Galvanized steel is just regular steel with a coating of a zinc compound. If you look up zinc, you will find all sorts of info on ZINC POISONING. Especially for animals, some of which are highly susceptible to zinc (dogs and birds).
Zinc poisoning is caused by the over absorption of metallic zinc into the body, which can play hell with your metabolism. You need zinc to live, but not too much of it. Zinc poisoning in humans is extremely rare. Taking too many "Vitamin plus Minerals" pills probably are far more likely to cause zinc poisoning than galvanized metal is.

Many metal parts in electronics and other industrial uses are CADMIUM plated, and cadmium fumes can kill you.

When you grind the zinc off of steel, you create zinc dust and may breathe fine metallic zinc. That is certainly not good. Breathing zinc dust can possibly cause zinc levels in your blood to increase.........so grinding it off must be done carefully and all dust cleaned up. A P100 filter should be worn at all times when the grinding is in progress, and kept on until all dust is removed. Even with this warning, understand that zinc is a very active metal, and readily combines with oxygen to form zinc oxide ( or other compounds) and the amount of metallic zinc absorbed by grinding a few inches of galvanizing off a weld joint is most likely going to be minute ,unless you are working in an industrial situation doing it day in and day out, zinc dust isn't a significant worry.
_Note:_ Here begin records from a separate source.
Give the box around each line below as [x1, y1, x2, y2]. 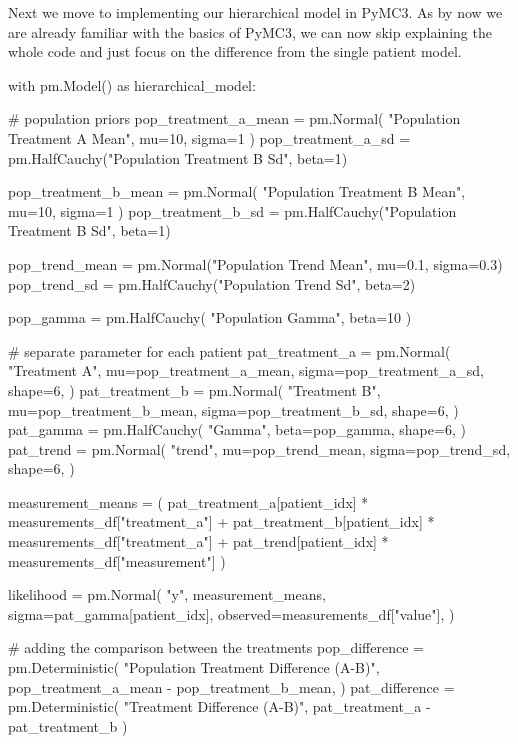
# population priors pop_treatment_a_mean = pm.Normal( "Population [8, 108, 461, 129]
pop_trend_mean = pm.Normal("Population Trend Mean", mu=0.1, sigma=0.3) [8, 253, 503, 274]
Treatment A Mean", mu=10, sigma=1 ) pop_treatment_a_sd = [8, 127, 411, 148]
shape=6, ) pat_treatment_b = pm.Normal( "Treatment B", [8, 379, 381, 400]
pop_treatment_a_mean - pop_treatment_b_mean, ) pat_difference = [8, 676, 455, 697]
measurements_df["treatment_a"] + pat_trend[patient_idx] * [8, 531, 389, 552]
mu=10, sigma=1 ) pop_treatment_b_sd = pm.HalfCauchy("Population [8, 200, 457, 221]
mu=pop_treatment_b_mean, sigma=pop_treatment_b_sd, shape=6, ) [8, 399, 459, 420]

When you weld or heat galvanized metal it creates a white fuzzy dross and a white smoke. This is not zinc...it is zinc oxide. Zinc oxide is not absorbable in any real way.....or every life guard in California would be dead by now.
If you breath enough of it it can make you feel bad, but is not going to kill you. This is called "ZINC SICKNESS" ...not zinc poisoning. Another name is "METAL FUME FEVER".
Zinc sickness is caused by breathing too much zinc oxide fumes and makes you feel nauseous and headachy. If you were breathing smoke, grain dust, or many other airborne particulates, similar symptoms may result.
The treatment for zinc sickness is fresh air, a glass of milk, and a good nights sleep. It is not fatal.
Good ventilation with a fan blowing the fumes away prevents it, as well as wearing a P100 particulate respirator. Zinc oxide is not an organic compound, and does not require special organic filters.

The long and short of this post is that 90% of all people think that zinc welding fumes are deadly...but that is not the case. Same story goes for MOP and Abalone, which are often posted as giving off deadly cyanide gas. MOP and other shells are calcium carbonate, and similar compounds....which is probably in your toothpaste. There is no cyanide in shells. Apricot and other fruit pits have cyanide type poisons, but again, it is not a significant concern.
 
The more chemicals you use in the shop, the different types of coatings on steels and belts, welding rods, stabilized and unstabilized woods from around the globe, can by themselves and in combination be extremely dangerous to your health.

The bottom line, if you want to live a long and hopefully prosperous life in the shop, make air quality, fire safety, and good machine practices a top priority.

Stacy and I, along with every other knife maker who has been doing this for a number of years have horror stories we can share, stuff that would give you night mares. We burn down our shops or gash our bodies with sharp things, and breath things that should not be in ones lungs. We could put up a Horror Stories sticky for makers to share their scary happenings in their shops.

Good post Stacy!

Fred
 
Brisa in Finland or Dictum in Germany might be more "local". They both carry lots of knife making supplies as well as steel.